Let $E$ be a normed vector space and $f_n,f:E\to\mathbb C\setminus\{0\}$ be uniformly continuous with $$\min\left(\inf_{x\in\overline B_r(0)}|f_n(x)|,\inf_{x\in\overline B_r(0)}|f(x)|\right)>0\;\;\;\text{for all }r>0\tag1$$ for $n\in\mathbb N$ and $$\sup_{x\in\overline B_r(0)}|(f_n-f)(x)|\xrightarrow{n\to\infty}0\;\;\;\text{for all }r>0.\tag2$$
Given $s,t\in[0,1]$, are we able to show $$\sup_{x\in\overline B_r(0)}\left|\frac{f_n(tx)}{f_n(sx)}-\frac{f(tx)}{f(sx)}\right|\xrightarrow{n\to\infty}0\tag3$$ for all $r>0$?
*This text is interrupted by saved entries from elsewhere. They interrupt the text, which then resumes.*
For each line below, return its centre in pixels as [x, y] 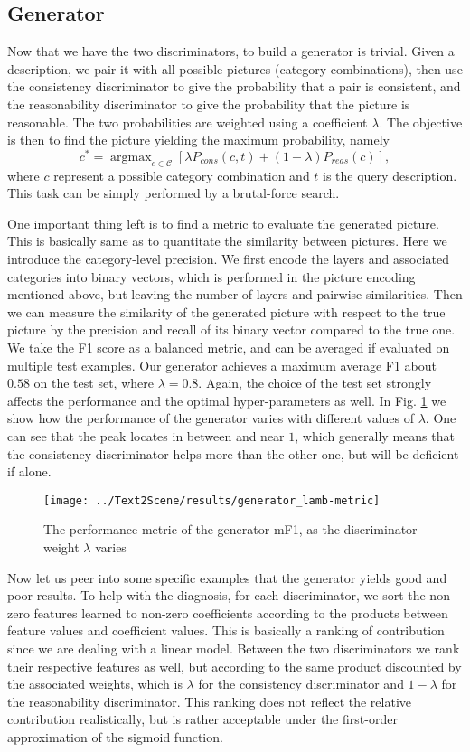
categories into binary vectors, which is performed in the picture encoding [211, 276]
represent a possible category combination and [182, 175]
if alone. [29, 471]
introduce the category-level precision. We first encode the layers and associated [228, 259]
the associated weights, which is [95, 684]
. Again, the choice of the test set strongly [315, 383]
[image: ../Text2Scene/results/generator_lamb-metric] [212, 500]
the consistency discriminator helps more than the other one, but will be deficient [233, 453]
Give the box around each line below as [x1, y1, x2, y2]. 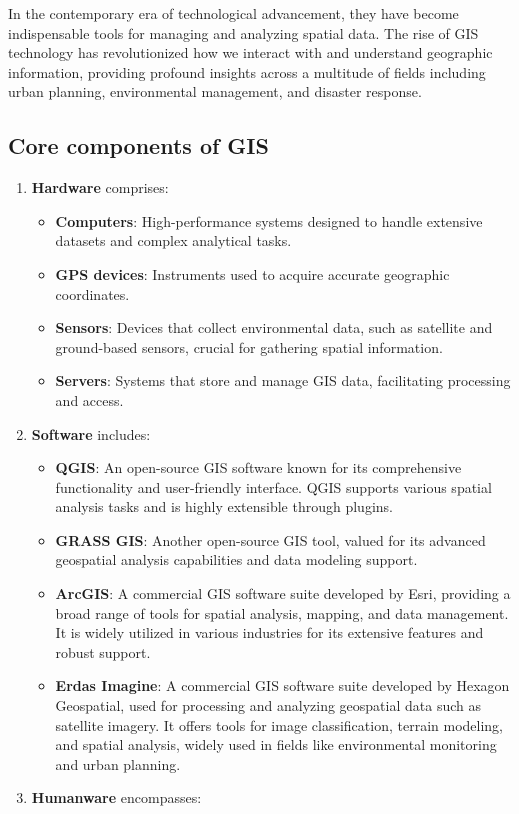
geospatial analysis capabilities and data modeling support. [55, 549, 418, 570]
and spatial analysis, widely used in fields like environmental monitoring [55, 734, 497, 755]
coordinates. [55, 283, 130, 304]
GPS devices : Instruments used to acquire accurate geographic [55, 263, 450, 284]
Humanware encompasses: [31, 787, 202, 808]
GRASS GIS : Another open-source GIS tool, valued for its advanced [55, 529, 486, 550]
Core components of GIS [8, 130, 269, 161]
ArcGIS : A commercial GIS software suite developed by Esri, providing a [55, 583, 511, 604]
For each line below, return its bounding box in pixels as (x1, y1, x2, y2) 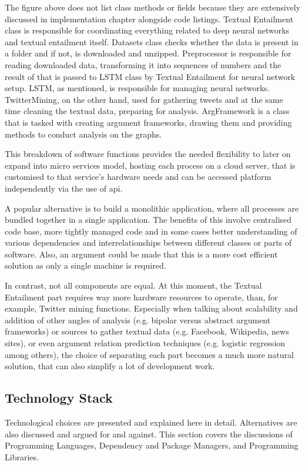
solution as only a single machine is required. (5, 259, 166, 272)
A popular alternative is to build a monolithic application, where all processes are (5, 202, 299, 214)
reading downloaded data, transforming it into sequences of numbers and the (5, 58, 281, 71)
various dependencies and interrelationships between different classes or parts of (5, 236, 292, 249)
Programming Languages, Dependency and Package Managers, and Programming (5, 439, 299, 451)
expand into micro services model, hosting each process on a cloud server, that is (5, 159, 296, 171)
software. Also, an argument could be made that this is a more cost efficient (5, 247, 278, 260)
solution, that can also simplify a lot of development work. (5, 360, 215, 372)
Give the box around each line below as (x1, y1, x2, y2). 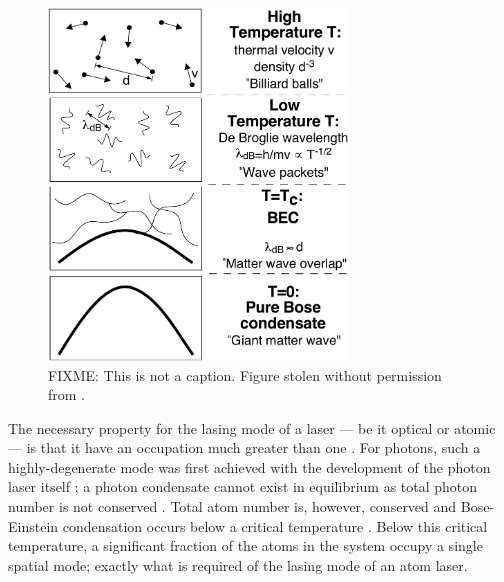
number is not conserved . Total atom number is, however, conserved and (8, 496, 457, 517)
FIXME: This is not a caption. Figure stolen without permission (48, 364, 442, 385)
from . (48, 384, 86, 405)
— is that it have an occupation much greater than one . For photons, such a (8, 437, 481, 458)
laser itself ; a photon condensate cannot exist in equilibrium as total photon (8, 476, 478, 497)
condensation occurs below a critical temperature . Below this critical (62, 515, 488, 536)
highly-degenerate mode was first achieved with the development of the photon (8, 456, 491, 477)
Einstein (8, 515, 59, 536)
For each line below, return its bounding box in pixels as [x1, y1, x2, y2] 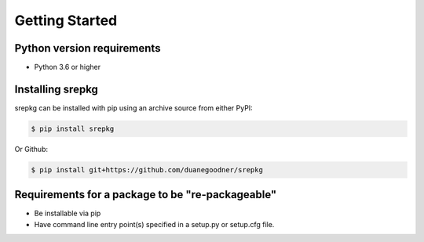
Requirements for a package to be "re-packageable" [14, 188, 277, 201]
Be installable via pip [34, 208, 101, 219]
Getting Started [14, 12, 118, 29]
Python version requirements [14, 42, 161, 55]
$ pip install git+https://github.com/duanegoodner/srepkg [31, 165, 263, 174]
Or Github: [14, 144, 49, 154]
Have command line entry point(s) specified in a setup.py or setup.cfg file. [34, 219, 275, 229]
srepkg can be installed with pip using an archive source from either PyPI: [14, 103, 253, 113]
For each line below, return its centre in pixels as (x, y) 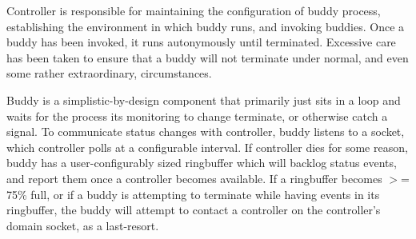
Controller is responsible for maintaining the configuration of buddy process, (194, 10)
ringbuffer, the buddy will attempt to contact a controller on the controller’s (194, 210)
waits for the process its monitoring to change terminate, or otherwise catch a (197, 116)
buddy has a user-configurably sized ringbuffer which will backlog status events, (202, 163)
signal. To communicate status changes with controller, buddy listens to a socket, (206, 131)
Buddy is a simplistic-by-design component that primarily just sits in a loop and (204, 100)
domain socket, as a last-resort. (83, 225)
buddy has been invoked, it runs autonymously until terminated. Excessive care (201, 42)
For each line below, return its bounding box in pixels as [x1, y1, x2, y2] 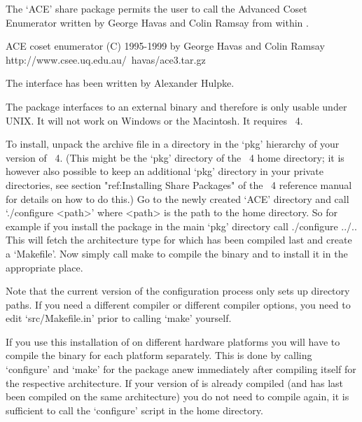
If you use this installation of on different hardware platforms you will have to [6, 334, 340, 349]
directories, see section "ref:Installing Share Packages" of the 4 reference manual [6, 177, 352, 192]
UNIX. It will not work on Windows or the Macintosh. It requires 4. [6, 113, 303, 127]
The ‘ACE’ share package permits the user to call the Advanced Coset [6, 1, 307, 15]
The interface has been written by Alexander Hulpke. [6, 76, 235, 90]
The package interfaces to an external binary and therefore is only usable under [6, 99, 347, 113]
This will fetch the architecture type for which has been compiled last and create [6, 232, 352, 247]
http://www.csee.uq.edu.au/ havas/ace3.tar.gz [6, 52, 206, 66]
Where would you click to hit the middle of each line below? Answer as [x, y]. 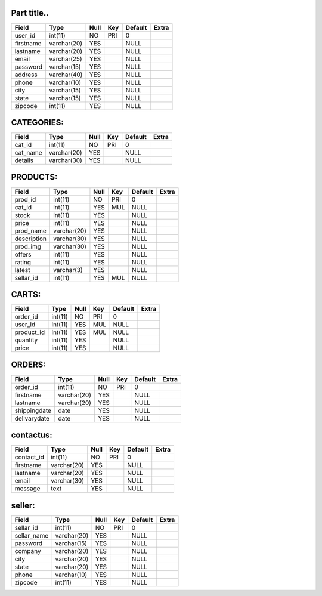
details [24, 160]
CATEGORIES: [37, 122]
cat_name [28, 153]
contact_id [30, 458]
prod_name [31, 231]
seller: [23, 505]
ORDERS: [28, 365]
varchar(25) [66, 58]
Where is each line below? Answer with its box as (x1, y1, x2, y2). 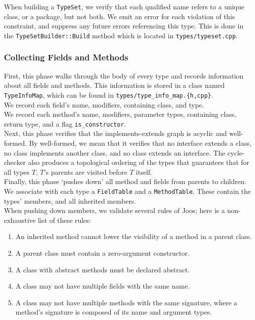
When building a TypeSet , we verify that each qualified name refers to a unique (4, 1, 245, 11)
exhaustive (4, 214, 36, 225)
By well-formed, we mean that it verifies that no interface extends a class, (29, 138, 252, 148)
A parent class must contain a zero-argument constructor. (15, 248, 190, 258)
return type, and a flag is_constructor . (4, 118, 126, 129)
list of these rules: (37, 214, 91, 225)
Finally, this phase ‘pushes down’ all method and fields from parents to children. (4, 176, 247, 187)
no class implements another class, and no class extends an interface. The (4, 147, 225, 158)
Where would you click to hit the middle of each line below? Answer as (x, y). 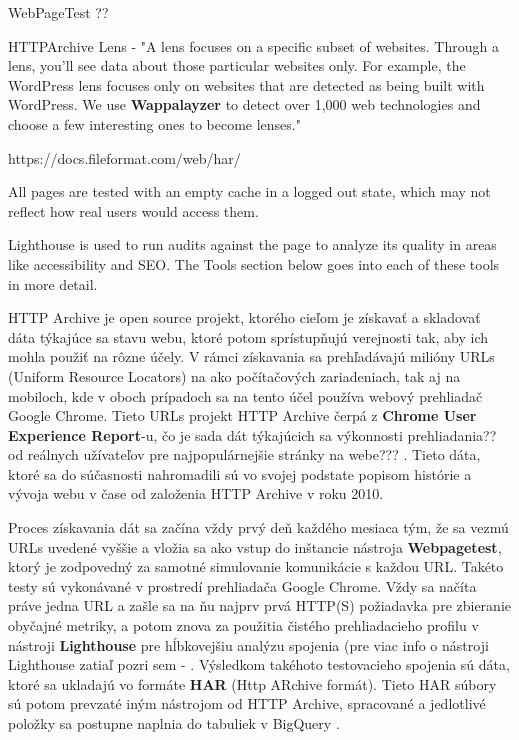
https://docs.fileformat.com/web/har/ (124, 157)
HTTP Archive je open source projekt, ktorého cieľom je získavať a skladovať (244, 317)
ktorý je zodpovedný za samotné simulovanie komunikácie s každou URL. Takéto (256, 566)
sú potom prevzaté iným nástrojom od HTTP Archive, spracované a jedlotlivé (247, 703)
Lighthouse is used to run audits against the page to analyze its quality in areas (252, 244)
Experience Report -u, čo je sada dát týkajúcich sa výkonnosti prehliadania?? (252, 434)
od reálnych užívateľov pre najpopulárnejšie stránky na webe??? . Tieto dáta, (244, 454)
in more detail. (53, 283)
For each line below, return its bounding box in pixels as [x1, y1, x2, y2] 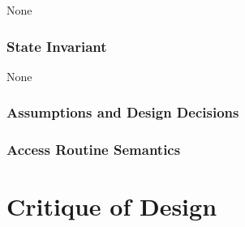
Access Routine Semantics [6, 139, 181, 160]
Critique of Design [6, 190, 217, 223]
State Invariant [6, 36, 107, 56]
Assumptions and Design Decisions [6, 102, 239, 122]
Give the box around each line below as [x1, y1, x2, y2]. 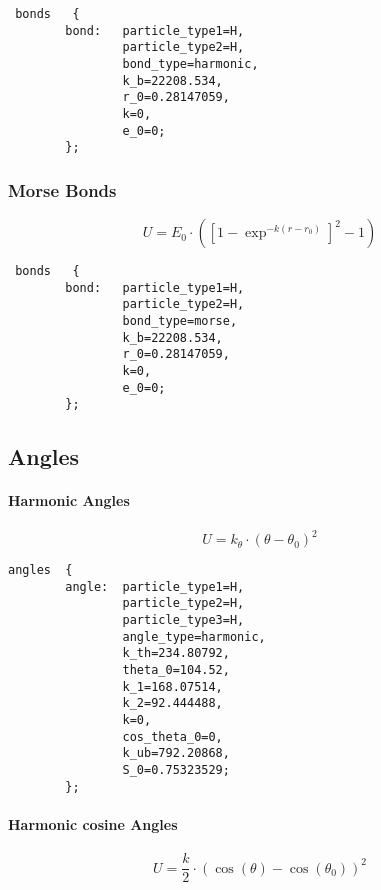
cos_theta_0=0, [122, 729, 223, 744]
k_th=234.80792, [122, 646, 230, 661]
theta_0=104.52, [122, 663, 230, 678]
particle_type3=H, [122, 613, 245, 628]
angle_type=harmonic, [122, 629, 266, 644]
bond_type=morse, [122, 314, 238, 329]
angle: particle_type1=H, [65, 579, 245, 594]
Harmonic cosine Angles [8, 813, 178, 834]
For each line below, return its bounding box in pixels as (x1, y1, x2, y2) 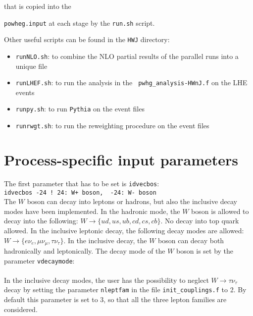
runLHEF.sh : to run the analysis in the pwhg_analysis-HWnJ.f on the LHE (15, 77, 248, 88)
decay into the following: (4, 215, 78, 226)
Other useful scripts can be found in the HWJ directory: (4, 34, 170, 45)
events (15, 87, 35, 97)
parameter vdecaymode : (4, 255, 75, 265)
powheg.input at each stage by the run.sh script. (4, 17, 155, 28)
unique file (15, 60, 48, 71)
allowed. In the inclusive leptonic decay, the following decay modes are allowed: (4, 225, 244, 235)
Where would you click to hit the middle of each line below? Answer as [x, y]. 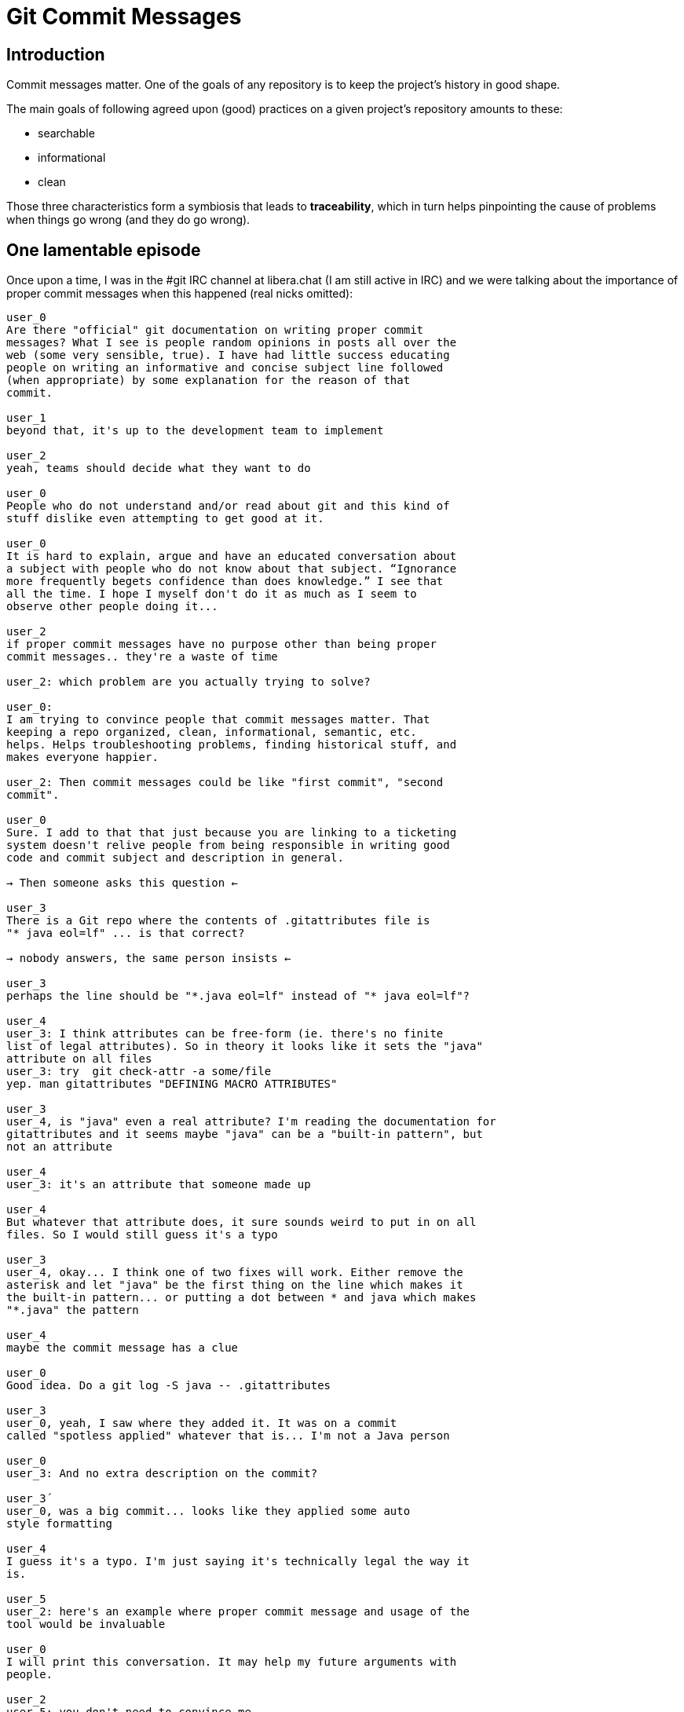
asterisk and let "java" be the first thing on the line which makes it [235, 1285]
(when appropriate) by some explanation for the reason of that [208, 380]
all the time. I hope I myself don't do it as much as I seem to [212, 594]
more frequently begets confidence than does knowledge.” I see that [225, 582]
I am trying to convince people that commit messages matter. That [218, 720]
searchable [66, 134]
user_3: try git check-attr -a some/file [139, 1072]
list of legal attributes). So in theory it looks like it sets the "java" [245, 1046]
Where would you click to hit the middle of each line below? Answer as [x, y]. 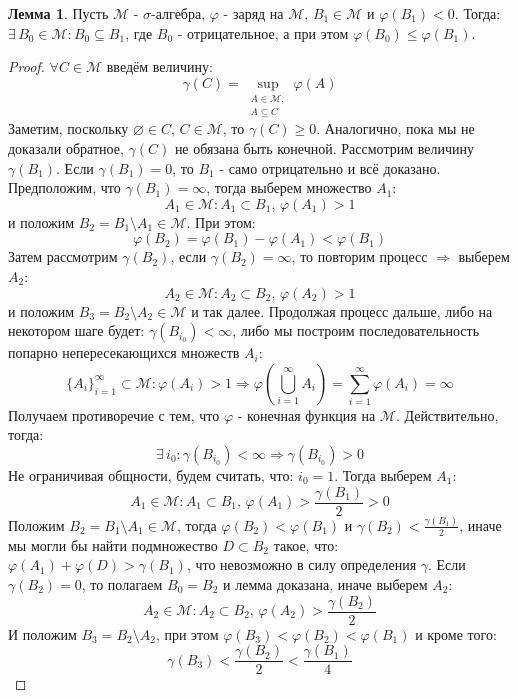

Intuitively, $(3)$ should be true and actually I think that $(1)$ is not important for that. But how can we prove it rigorously?
I think that (2) is enough, together with the fact that $f_n(x), f(x)\neq 0$ for every $x$. Specifically, let us fix $r>0$. By (2), the sequence is uniformly bounded on $\overline{B}_r$, hence there exists $M_r > 0$ such that $$ |f(x)|, |f_n(x)| \leq M_r \qquad \forall x\in \overline{B}_r,\ \forall n\in\mathbb{N}. $$ Moreover, since $|f(x)|\neq 0$ for every $x$, again by (2) there exists $m_r > 0$ and $N\in \mathbb{N}$ such that $$ m_r \leq |f(x)|, |f_n(x)| \qquad\forall x\in \overline{B}_r, \ \forall n\geq N. $$ Hence, for $n\geq N$, $t,s\in [0,1]$, $x\in \overline{B}_r$, $$ \begin{split} \left|\frac{f_n(tx)}{f_n(sx)} - \frac{f(tx)}{f(sx)}\right| &\leq \frac{1}{m_r^2} \left|f_n(tx) f(sx) - f(tx) f(sx) + f(tx) f(sx) - f_n(sx) f(tx)\right| \\ & \leq \frac{M_r}{m_r^2} \left( |f_n(tx) - f(tx)| + |f_n(sx) - f(sx)| \right)\,, \end{split} $$ and the claim follows again from (2).